RECORD EXTRACTS: Begin
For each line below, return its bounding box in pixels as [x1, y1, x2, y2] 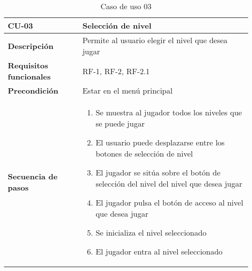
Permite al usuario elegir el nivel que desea [82, 34, 228, 46]
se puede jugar [95, 118, 145, 129]
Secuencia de [8, 171, 58, 182]
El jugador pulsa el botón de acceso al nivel [95, 197, 243, 208]
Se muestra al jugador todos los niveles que [95, 107, 242, 118]
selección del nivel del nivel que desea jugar [95, 178, 242, 189]
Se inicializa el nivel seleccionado [95, 227, 206, 238]
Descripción [8, 40, 54, 51]
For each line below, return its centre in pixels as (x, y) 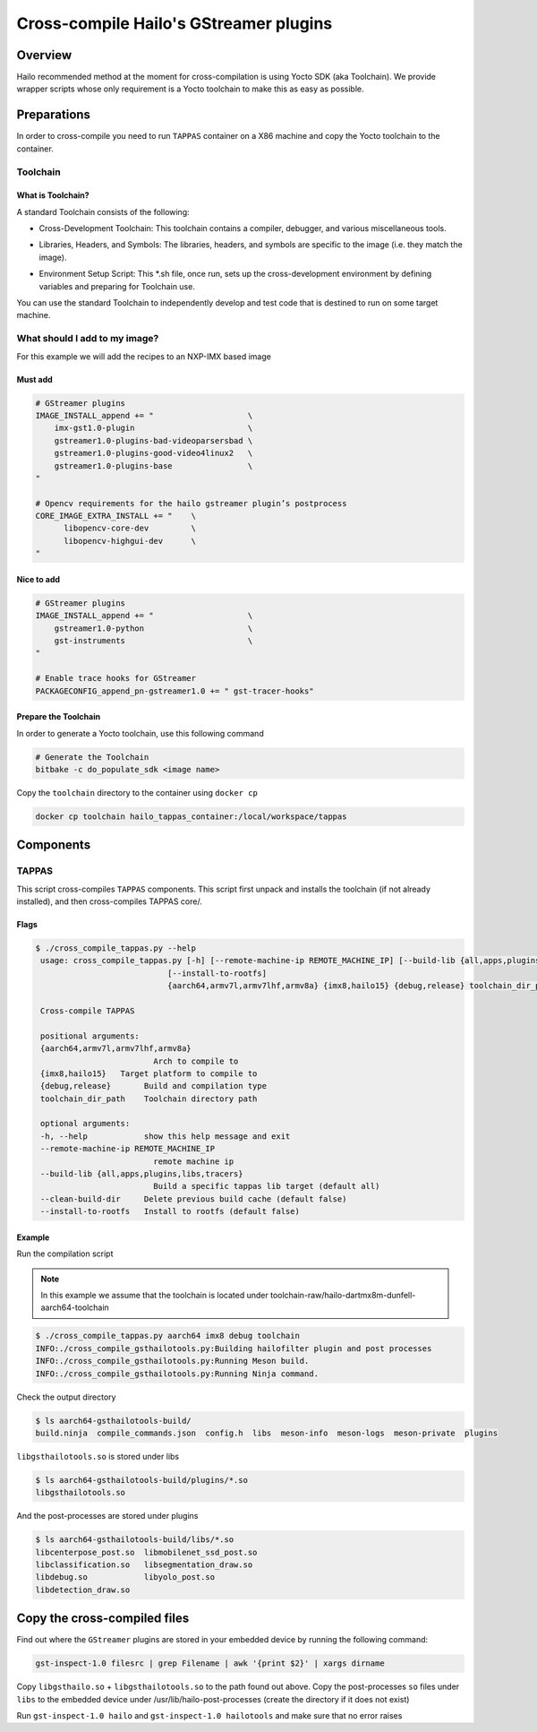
RECORD EXTRACTS: End
◆ WHAT TO WORK ON ◆
Repeat everything in the records above exactly; pictures are not part of the copy.

◆ ANSWER FOR THE TASK ◆
For each line below, return its bounding box in pixels as [x1, y1, x2, y2] 
Permite al usuario elegir el nivel que desea [82, 34, 228, 46]
se puede jugar [95, 118, 145, 129]
Secuencia de [8, 171, 58, 182]
El jugador pulsa el botón de acceso al nivel [95, 197, 243, 208]
Se muestra al jugador todos los niveles que [95, 107, 242, 118]
selección del nivel del nivel que desea jugar [95, 178, 242, 189]
Se inicializa el nivel seleccionado [95, 227, 206, 238]
Descripción [8, 40, 54, 51]
For each line below, return its centre in pixels as (x, y) 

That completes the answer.